• [Material to process]:

▼

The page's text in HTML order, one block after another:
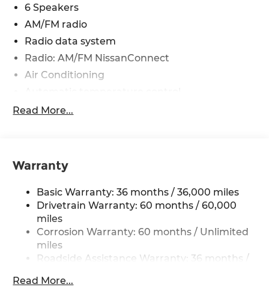
6 Speakers
AM/FM radio
Radio data system
Radio: AM/FM NissanConnect
Air Conditioning
Front dual zone A/C
Power steering
Power windows
Remote keyless entry
Steering wheel mounted audio controls
Four wheel independent suspension
Speed-sensing steering
Traction control
4-Wheel Disc Brakes
Read More...
Warranty
Basic Warranty: 36 months / 36,000 miles
Drivetrain Warranty: 60 months / 60,000
miles
Corrosion Warranty: 60 months / Unlimited
miles
Roadside Assistance Warranty: 36 months /
Read More...
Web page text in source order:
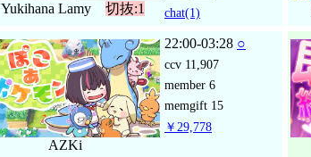
Yukihana Lamy 切抜:1
chat(1)
AZKi
22:00-03:28 ○
ccv 11,907
member 6
memgift 15
￥29,778
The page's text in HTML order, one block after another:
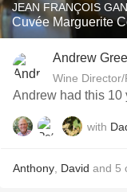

▲

• [What is being asked]:
Return the material exactly as given, apart from the pictures.

• [Solution to this problem]:
The page's text in HTML order, one block after another:
6 Speakers
AM/FM radio
Radio data system
Radio: AM/FM NissanConnect
Air Conditioning
Front dual zone A/C
Power steering
Power windows
Remote keyless entry
Steering wheel mounted audio controls
Four wheel independent suspension
Speed-sensing steering
Traction control
4-Wheel Disc Brakes
Read More...
Warranty
Basic Warranty: 36 months / 36,000 miles
Drivetrain Warranty: 60 months / 60,000
miles
Corrosion Warranty: 60 months / Unlimited
miles
Roadside Assistance Warranty: 36 months /
Read More...
Web page text in source order:
Yukihana Lamy 切抜:1
chat(1)
AZKi
22:00-03:28 ○
ccv 11,907
member 6
memgift 15
￥29,778
The page's text in HTML order, one block after another:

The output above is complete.